Lake in Saskatchewan, Canada

Nut Lake is a lake in the Canadian province of Saskatchewan. It is about 83 km south-east of the city of Melfort and 21 km north of the town of Kelvington in the RMs of Ponass Lake No. 367 and Kelvington No. 366. Reserves of the Yellow Quill First Nation also border the lake. Nut Lake is the source of the Red Deer River.

Access is from Yellow Quill First Nation Road. The road runs from Highway 756 north along the eastern side of the lake to Highway 349.

== Description ==
Nut Lake covers an area of about 1810 ha, is 9.5 km long, and has a shoreline that measures 76 km.
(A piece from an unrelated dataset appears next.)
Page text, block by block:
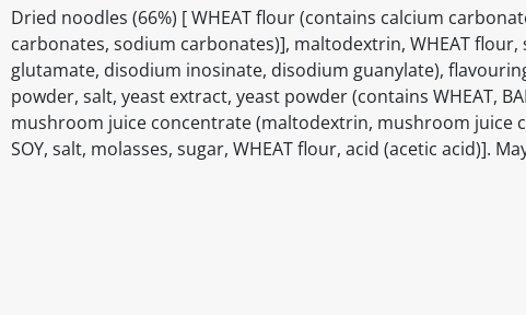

The western shore borders the RM of Ponass Lake No. 367 while the northern and southern tips of the lake touch the boundaries of the RM of Kelvington No. 366. The eastern shore borders Yellow Quill 90 Indian reserve and small parts Yellow Quill 90-9 reserve border the southern end of the lake. The main band office for the Yellow Quill First Nation is at the end of an arm of the lake in the south-east corner.
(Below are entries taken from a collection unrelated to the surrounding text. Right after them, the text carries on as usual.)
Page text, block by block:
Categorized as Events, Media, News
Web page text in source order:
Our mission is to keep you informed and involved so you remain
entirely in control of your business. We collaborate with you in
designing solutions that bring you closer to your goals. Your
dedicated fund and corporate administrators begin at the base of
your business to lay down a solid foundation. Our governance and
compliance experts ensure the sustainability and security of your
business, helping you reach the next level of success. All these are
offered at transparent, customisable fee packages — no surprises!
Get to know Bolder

Nut Lake is the source of the Red Deer River. The river leaves the lake from the northern end and flows generally eastward into the province of Manitoba and Lake Winnipegosis. Nut Lake has two main inflows, Pipestone Creek and Prairie Butte Creek. Pipestone Creek begins to the south-east near Nut Mountain at the south-western slopes of the Porcupine Hills. Prairie Butte Creek begins to the east at Little Nut Lake. Upstream from Little Nut Lake is Round Lake.